┏━━
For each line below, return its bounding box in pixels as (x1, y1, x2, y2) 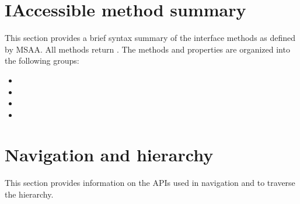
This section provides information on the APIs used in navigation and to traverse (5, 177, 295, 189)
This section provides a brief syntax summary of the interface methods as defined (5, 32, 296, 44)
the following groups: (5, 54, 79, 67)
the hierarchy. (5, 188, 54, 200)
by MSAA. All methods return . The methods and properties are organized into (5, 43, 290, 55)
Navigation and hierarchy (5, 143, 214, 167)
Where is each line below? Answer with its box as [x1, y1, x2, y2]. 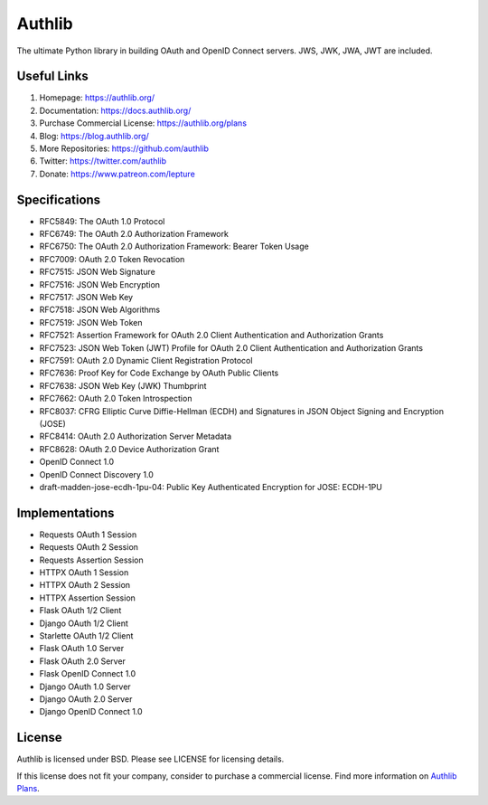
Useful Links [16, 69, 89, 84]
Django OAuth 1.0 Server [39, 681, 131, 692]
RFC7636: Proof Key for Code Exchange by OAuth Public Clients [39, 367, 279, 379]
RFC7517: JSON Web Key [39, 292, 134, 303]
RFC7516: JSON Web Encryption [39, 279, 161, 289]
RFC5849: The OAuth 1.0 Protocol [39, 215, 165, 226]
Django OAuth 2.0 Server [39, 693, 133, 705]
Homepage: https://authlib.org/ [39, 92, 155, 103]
┗━━
┏━━
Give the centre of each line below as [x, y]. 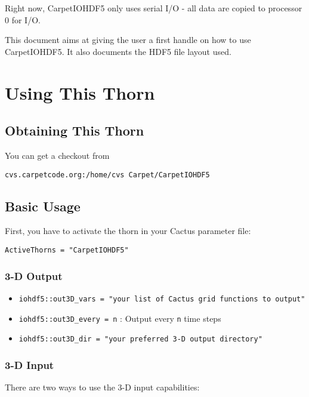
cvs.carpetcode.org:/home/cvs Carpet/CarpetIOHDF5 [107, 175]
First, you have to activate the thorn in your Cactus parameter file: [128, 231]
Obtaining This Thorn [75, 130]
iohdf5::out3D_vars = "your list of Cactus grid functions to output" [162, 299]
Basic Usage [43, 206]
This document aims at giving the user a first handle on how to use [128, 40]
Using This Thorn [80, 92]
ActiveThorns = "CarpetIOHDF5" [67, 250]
┗━━
Reproduce, exactly as they stand in the data above, the lines from the one that holds "This section provides information" to the one that holds "the hierarchy. (5, 188, 54, 200)", inclusive.

RESULT BELOW –
This section provides information on the APIs used in navigation and to traverse (5, 177, 295, 189)
This section provides a brief syntax summary of the interface methods as defined (5, 32, 296, 44)
the following groups: (5, 54, 79, 67)
the hierarchy. (5, 188, 54, 200)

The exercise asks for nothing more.